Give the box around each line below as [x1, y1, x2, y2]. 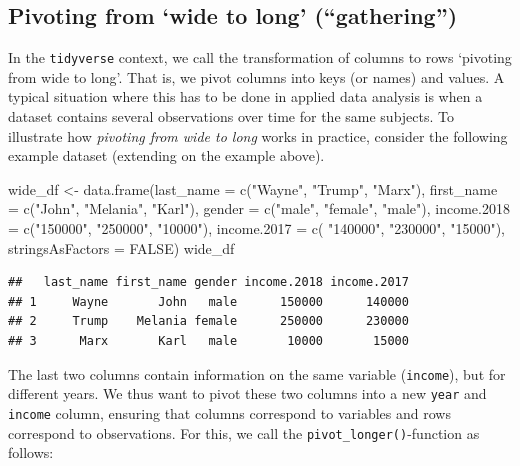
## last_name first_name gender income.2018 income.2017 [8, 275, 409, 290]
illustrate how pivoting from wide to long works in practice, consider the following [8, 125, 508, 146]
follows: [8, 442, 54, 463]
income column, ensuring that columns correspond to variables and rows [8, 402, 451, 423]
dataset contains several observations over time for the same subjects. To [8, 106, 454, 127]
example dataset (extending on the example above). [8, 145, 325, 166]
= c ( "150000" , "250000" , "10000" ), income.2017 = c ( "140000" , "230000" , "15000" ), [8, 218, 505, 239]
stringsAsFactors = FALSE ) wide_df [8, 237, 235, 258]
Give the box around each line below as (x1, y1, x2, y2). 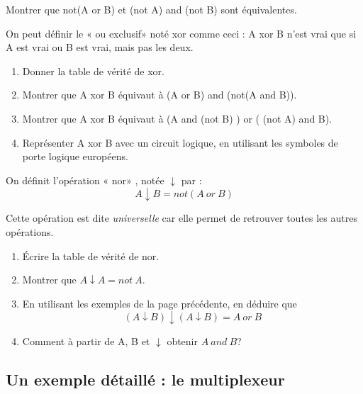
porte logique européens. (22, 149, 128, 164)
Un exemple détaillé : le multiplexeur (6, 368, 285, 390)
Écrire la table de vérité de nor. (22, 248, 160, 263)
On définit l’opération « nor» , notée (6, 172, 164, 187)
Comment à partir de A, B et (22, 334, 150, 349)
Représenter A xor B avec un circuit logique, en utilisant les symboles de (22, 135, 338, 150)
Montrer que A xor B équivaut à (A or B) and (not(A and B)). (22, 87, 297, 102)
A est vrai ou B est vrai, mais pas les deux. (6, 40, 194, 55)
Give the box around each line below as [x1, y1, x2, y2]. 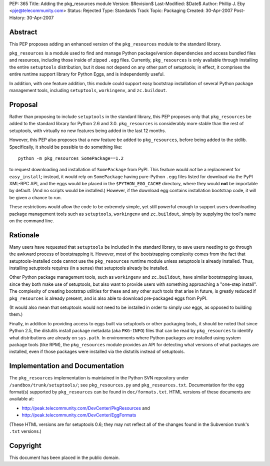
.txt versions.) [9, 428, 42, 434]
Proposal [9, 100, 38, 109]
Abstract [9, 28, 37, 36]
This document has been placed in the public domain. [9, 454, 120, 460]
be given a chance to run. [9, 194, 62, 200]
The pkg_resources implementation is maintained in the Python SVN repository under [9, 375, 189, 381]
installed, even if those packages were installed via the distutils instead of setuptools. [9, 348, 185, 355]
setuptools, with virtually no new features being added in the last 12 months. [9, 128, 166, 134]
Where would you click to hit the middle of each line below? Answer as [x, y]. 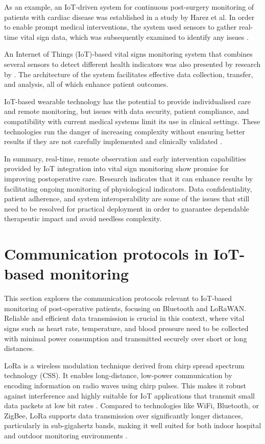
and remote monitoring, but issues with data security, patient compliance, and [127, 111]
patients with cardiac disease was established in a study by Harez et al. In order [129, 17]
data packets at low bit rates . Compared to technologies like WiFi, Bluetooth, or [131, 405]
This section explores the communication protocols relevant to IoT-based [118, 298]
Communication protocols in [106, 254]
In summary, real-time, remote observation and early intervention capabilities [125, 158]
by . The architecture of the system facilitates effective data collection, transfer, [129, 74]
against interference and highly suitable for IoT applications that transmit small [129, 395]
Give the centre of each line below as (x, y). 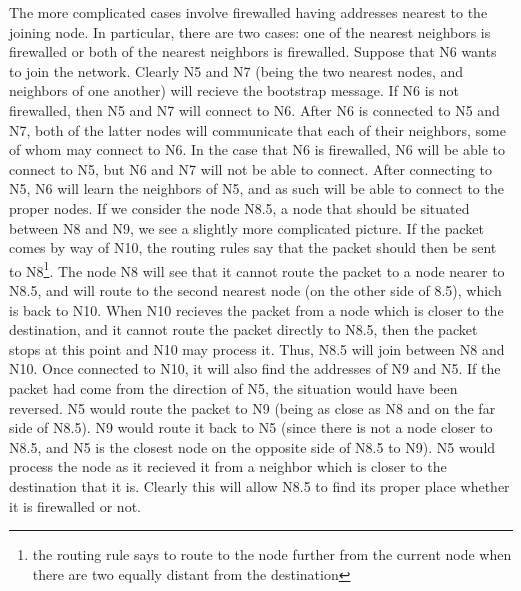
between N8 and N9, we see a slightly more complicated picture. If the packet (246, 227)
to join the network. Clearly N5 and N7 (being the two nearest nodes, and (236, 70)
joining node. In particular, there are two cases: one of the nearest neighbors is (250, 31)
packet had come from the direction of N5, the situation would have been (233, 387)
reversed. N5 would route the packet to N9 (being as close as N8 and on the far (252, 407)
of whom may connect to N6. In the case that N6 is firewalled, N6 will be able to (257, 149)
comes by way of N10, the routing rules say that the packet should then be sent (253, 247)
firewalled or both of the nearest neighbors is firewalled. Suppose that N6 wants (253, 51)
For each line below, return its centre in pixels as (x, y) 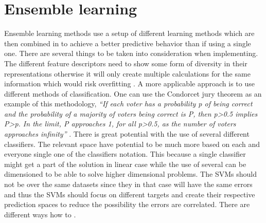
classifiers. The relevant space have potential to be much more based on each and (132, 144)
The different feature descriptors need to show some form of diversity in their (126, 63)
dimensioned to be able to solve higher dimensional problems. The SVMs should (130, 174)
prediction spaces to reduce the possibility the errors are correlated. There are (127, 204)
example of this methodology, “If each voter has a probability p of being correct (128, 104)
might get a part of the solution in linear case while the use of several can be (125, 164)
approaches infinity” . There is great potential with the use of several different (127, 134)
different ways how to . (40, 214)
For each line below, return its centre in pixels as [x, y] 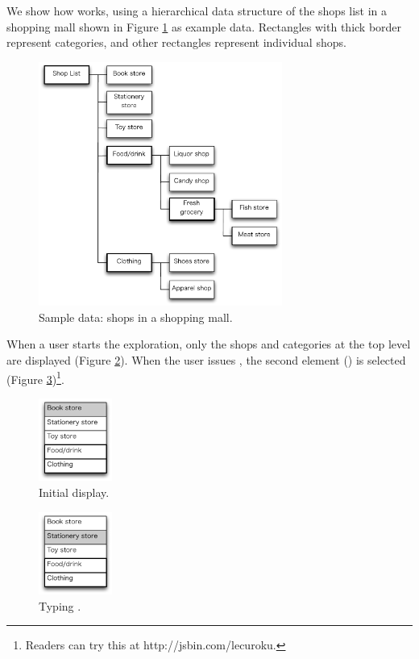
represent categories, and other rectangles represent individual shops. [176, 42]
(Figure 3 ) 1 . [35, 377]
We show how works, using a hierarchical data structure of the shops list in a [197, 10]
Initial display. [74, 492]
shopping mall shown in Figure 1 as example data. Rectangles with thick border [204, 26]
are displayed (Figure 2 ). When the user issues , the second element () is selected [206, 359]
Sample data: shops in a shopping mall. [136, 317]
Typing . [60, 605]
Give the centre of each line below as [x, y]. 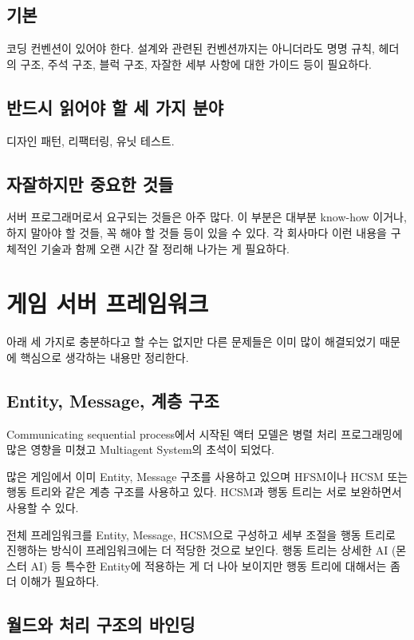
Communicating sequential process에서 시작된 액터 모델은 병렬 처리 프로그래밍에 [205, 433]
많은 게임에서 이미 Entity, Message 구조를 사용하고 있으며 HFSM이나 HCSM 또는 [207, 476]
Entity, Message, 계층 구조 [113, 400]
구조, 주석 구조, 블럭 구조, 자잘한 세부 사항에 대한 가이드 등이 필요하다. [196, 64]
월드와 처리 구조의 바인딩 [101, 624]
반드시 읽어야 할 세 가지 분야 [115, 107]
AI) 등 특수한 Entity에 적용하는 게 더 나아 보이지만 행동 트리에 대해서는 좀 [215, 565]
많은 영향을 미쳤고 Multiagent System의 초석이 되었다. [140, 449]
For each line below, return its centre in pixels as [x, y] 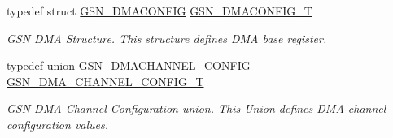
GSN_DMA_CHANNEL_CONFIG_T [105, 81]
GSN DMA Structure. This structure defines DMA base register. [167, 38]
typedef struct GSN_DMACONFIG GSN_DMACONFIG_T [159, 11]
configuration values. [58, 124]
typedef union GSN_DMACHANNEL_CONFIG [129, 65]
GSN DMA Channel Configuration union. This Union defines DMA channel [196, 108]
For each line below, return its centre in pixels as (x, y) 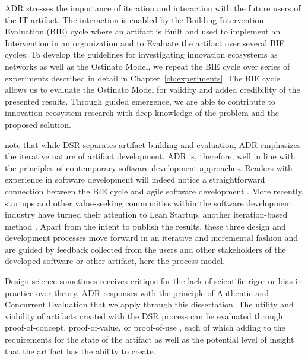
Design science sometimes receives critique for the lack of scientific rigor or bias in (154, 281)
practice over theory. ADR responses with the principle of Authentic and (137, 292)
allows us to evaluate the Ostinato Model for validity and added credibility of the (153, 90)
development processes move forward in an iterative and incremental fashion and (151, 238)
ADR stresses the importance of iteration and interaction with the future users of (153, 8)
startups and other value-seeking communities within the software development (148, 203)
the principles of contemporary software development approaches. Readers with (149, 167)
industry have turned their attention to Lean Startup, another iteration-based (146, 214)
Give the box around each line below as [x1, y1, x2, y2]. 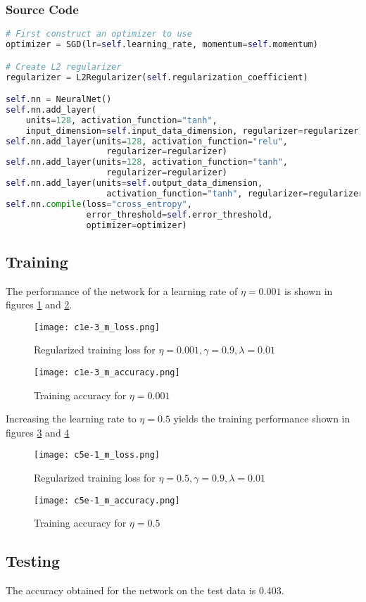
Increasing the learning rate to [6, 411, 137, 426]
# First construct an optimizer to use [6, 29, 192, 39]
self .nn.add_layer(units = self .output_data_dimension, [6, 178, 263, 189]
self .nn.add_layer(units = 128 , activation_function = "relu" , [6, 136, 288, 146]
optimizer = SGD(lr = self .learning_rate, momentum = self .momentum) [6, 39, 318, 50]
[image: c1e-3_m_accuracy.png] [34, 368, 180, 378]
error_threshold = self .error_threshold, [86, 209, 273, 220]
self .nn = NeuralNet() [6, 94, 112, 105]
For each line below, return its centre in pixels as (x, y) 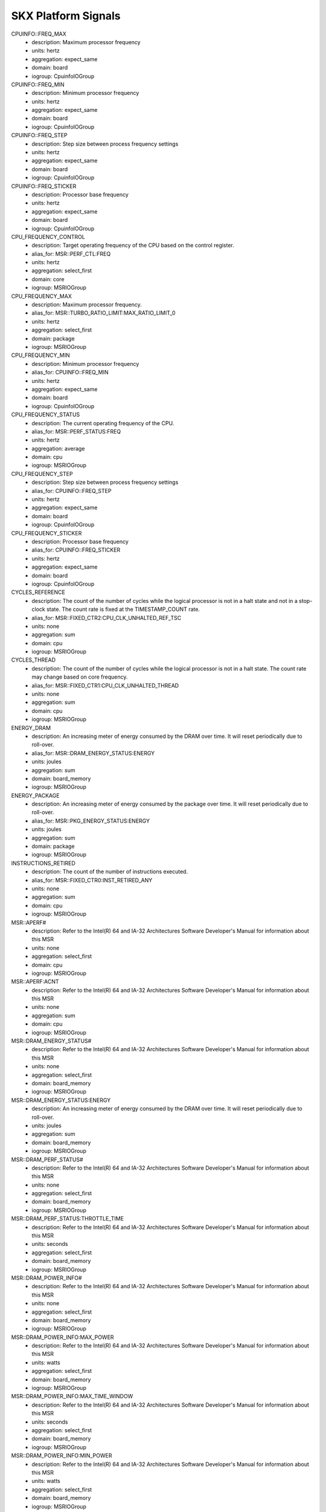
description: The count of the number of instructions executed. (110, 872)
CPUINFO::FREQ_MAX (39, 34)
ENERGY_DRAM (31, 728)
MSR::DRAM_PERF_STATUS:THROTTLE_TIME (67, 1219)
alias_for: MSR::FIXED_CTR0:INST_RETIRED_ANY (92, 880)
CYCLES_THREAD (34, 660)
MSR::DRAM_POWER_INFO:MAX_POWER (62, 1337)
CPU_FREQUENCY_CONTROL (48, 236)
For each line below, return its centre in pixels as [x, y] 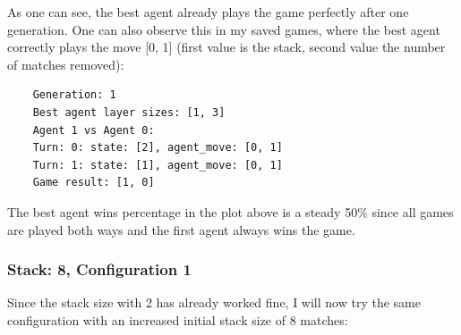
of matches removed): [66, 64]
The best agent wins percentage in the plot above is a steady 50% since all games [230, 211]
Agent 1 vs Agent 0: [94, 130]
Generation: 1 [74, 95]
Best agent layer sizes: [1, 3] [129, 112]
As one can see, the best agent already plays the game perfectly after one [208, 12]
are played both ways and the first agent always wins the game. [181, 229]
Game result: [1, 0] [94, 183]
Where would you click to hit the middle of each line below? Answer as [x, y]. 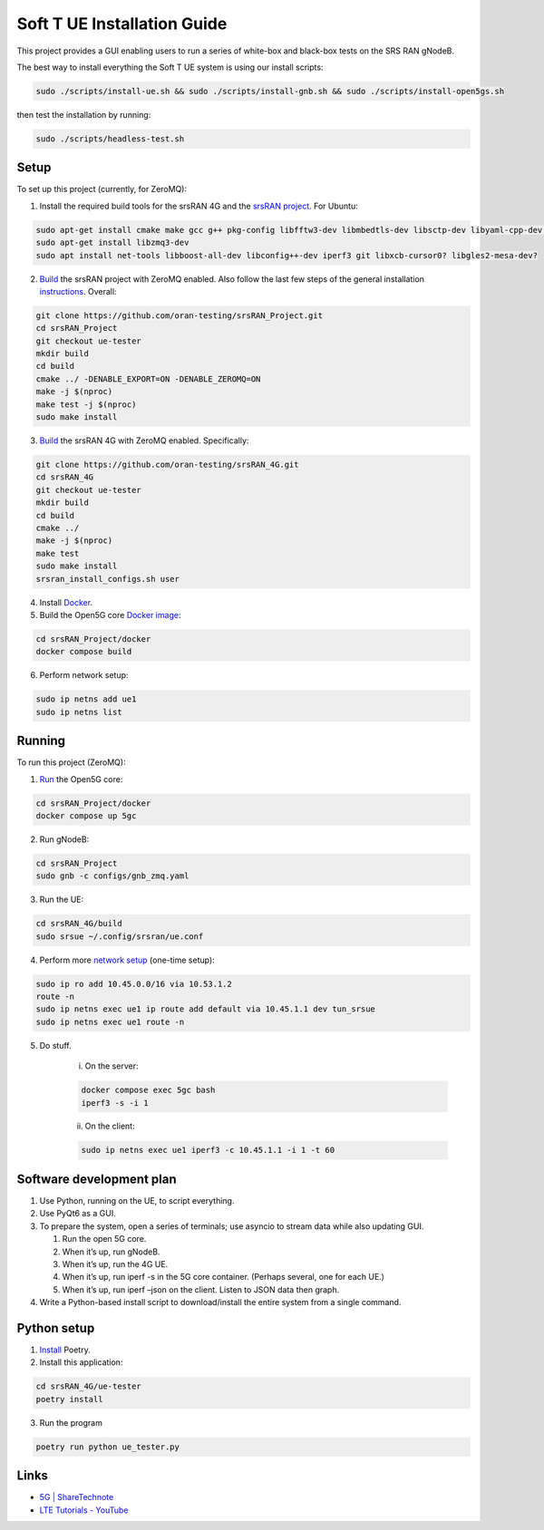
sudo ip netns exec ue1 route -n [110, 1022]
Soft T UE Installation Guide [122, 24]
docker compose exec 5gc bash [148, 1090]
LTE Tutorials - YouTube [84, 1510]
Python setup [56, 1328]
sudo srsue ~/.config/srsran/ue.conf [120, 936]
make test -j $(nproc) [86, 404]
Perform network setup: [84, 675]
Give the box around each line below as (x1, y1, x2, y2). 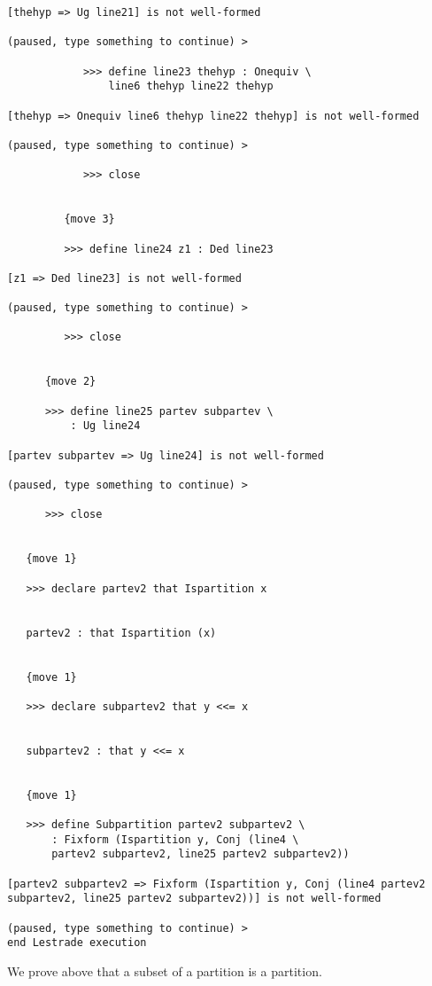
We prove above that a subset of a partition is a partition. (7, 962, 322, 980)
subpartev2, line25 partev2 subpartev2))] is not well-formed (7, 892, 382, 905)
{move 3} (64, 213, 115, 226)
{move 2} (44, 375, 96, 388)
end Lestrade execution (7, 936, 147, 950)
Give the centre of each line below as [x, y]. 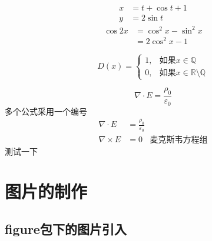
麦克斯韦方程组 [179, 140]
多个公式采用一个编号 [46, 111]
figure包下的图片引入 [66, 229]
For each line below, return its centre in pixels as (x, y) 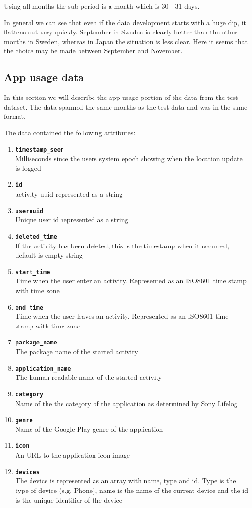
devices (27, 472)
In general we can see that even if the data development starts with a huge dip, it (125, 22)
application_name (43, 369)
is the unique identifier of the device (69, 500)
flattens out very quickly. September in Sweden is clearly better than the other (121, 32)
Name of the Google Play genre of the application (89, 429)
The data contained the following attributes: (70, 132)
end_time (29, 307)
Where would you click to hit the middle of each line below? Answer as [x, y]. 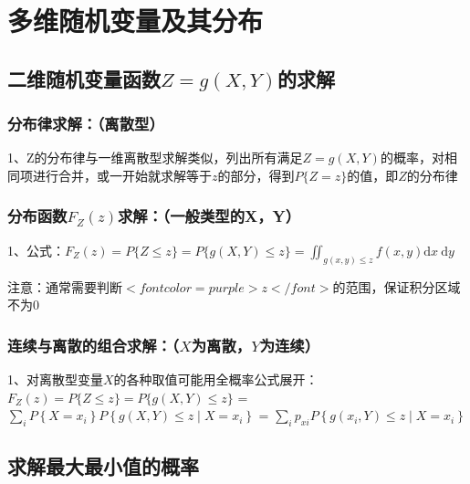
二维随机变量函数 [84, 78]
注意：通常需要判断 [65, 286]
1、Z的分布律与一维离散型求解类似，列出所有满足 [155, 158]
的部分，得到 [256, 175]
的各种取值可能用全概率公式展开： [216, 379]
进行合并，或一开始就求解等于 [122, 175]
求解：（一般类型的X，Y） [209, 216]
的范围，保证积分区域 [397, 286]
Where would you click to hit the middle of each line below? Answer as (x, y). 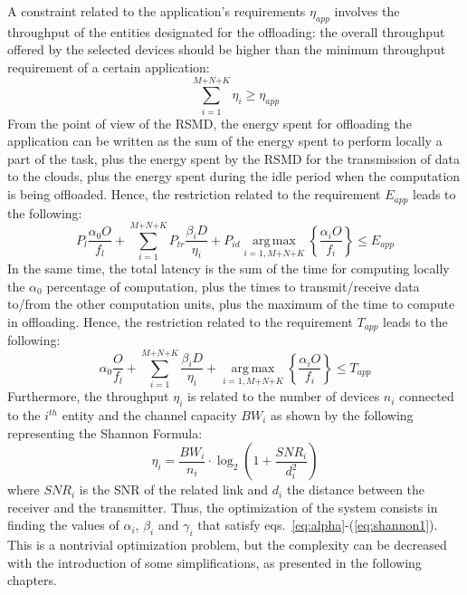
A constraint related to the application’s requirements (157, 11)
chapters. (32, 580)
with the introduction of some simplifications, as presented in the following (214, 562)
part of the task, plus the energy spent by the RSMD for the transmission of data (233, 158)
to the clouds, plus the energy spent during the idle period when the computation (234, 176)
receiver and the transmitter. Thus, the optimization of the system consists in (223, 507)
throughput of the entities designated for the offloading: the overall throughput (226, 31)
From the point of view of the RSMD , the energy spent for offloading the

#####

WHAT THE EXERCISE ASKS: Would you output the lines above from the line holding "Communicating sequential process에서" up to and including the line holding "GSN_DMA_CHANNEL_CONFIG_T [105, 81]", exactly and only those, with no pictures?

EXERCISE RESULT:
Communicating sequential process에서 시작된 액터 모델은 병렬 처리 프로그래밍에 [205, 433]
많은 게임에서 이미 Entity, Message 구조를 사용하고 있으며 HFSM이나 HCSM 또는 [207, 476]
Entity, Message, 계층 구조 [113, 400]
구조, 주석 구조, 블럭 구조, 자잘한 세부 사항에 대한 가이드 등이 필요하다. [196, 64]
월드와 처리 구조의 바인딩 [101, 624]
반드시 읽어야 할 세 가지 분야 [115, 107]
AI) 등 특수한 Entity에 적용하는 게 더 나아 보이지만 행동 트리에 대해서는 좀 [215, 565]
많은 영향을 미쳤고 Multiagent System의 초석이 되었다. [140, 449]
For each line below, return its centre in pixels as [x, y] 
GSN_DMA_CHANNEL_CONFIG_T [105, 81]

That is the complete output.